In the records below, find each line with the word "Network" and copy it.

● STORED DATA
= = =

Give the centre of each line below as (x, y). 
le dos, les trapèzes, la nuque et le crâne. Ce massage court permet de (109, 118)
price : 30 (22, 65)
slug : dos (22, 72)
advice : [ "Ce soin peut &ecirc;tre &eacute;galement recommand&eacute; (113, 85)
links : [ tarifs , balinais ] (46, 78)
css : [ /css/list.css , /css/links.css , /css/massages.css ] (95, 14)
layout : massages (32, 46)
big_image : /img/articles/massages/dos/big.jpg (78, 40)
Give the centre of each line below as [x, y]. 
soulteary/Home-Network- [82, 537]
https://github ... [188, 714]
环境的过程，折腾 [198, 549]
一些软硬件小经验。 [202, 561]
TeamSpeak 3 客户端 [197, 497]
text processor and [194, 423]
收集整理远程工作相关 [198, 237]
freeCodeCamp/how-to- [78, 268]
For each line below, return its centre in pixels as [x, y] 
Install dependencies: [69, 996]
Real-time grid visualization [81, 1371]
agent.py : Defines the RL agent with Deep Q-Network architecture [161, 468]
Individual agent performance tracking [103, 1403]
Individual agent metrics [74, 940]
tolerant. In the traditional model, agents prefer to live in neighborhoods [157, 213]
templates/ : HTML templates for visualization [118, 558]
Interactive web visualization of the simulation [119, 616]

= = =

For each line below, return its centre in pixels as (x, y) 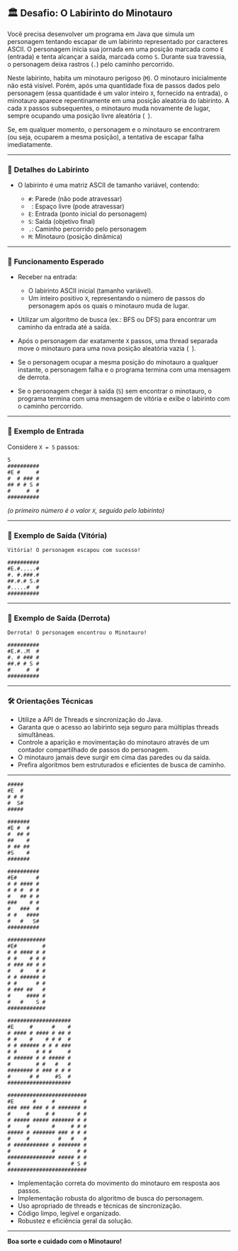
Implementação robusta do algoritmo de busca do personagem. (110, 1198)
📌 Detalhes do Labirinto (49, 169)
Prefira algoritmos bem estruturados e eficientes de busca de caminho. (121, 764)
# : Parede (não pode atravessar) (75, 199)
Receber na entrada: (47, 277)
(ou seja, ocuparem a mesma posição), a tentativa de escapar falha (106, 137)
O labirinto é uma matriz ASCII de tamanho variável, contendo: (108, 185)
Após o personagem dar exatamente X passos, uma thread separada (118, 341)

= = =

● EXPECTED ANSWER
soulteary/Home-Network- [82, 537]
agent.py : Defines the RL agent with Deep Q-Network architecture [161, 468]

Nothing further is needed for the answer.